Tuesday, November 29, 2005


Well, the Ford is finally back from the shop. I could have bought a very nice bike with what I paid for the repair, but since Number One Daughter is the regular driver, I'd rather spend it on the car.

The original problem was a coolant leak. I looked at the hoses and sensor, but couldn't locate it. The engine compartment is more than a bit cramped. There's little clearance anywhere, and when I couldn't spot the leak, the best course of action was to take it to the pros.

As it turned out, the radiator was the least of my problems. About 2 years ago, the battery cracked and leaked acid. I tried to clean it up as best I could by rinsing everything off with copious amounts of water from the garden hose, but it wasn't enough. Acid found its way into the wiring harness for the radiator fan and the main distribution box. When I looked at it in the garage, most of the insulation was gone. The distribution box is right next to the battery, and if I recall right, the main power into it is not fused. Under the box, there are 4 input wires roughly the diameter of my pinky. None of them had a shred of insulation, and they sit right next to the fender. They could have shorted out at any time, causing a fire or a battery explosion.

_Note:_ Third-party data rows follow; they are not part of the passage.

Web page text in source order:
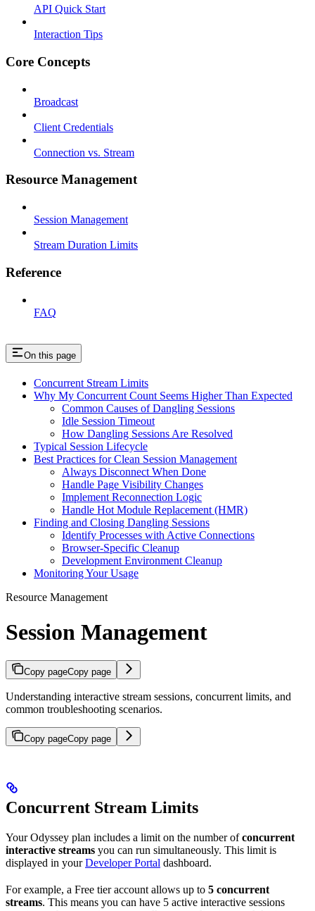
API Quick Start
Interaction Tips
Core Concepts
Broadcast
Client Credentials
Connection vs. Stream
Resource Management
Session Management
Stream Duration Limits
Reference
FAQ
On this page
Concurrent Stream Limits
Why My Concurrent Count Seems Higher Than Expected
Common Causes of Dangling Sessions
Idle Session Timeout
How Dangling Sessions Are Resolved
Typical Session Lifecycle
Best Practices for Clean Session Management
Always Disconnect When Done
Handle Page Visibility Changes
Implement Reconnection Logic
Handle Hot Module Replacement (HMR)
Finding and Closing Dangling Sessions
Identify Processes with Active Connections
Browser-Specific Cleanup
Development Environment Cleanup
Monitoring Your Usage
Resource Management
Session Management
Copy pageCopy page
Understanding interactive stream sessions, concurrent limits, and
common troubleshooting scenarios.
Copy pageCopy page
Concurrent Stream Limits
Your Odyssey plan includes a limit on the number ofconcurrent
interactive streams you can run simultaneously. This limit is
displayed in yourDeveloper Portal dashboard.
For example, a Free tier account allows up to 5 concurrent
streams. This means you can have 5 active interactive sessions

I've seen a battery explode just once when a car hit a curb. It wasn't even going fast. It just slid off an icy road into the curb. The battery mount failed, allowing the terminals to contact the fender. Within a few seconds, the battery overheated and exploded, lifting the hood up to the safety catch. Worse, the battery acid hit the partially opened hood and shot out in all directions with considerable force. Anyone near the car would have been sprayed. This stuff will eat through your clothes in a few seconds. Imagine what it can do to your eyes and skin.

Don, the technician who did the repair on the Ford, said that I should have used baking soda to neutralize the acid, sprinkling it everywhere around the battery, then washing it down with lots of plain water. It still could have gotten into the wiring due to capillary action, but the damage would have been much less. By the time I found it, the acid had already covered most of the wiring and eaten away at the concrete in my driveway. Strong stuff.

I mention all this because many bicycle lighting systems are run with sealed lead acid or nicad batteries. Either way, the electrolyte is powerful. Nicads use sodium hydroxide, if I remember right, and it's as caustic as the acid in a lead-acid battery.

Many of us overcharge nicads and they can explode as a result. In fact, a lot of house fires are attributed to battery charging systems. So far, I've blown up a cordless phone and a water-bottle battery. The cordless phone flew across the room when it went. The water-bottle battery burned up the charger. Fortunately, it was on a ground fault interrupter that opened when the charger shorted. Otherwise, we may have had a fire.

Please be extremely careful when handling leaky batteries! Be wary when a battery seems to be getting warmer than usual while it charges. Your eyes, your skin, and your family are worth far more than a battery or a charger.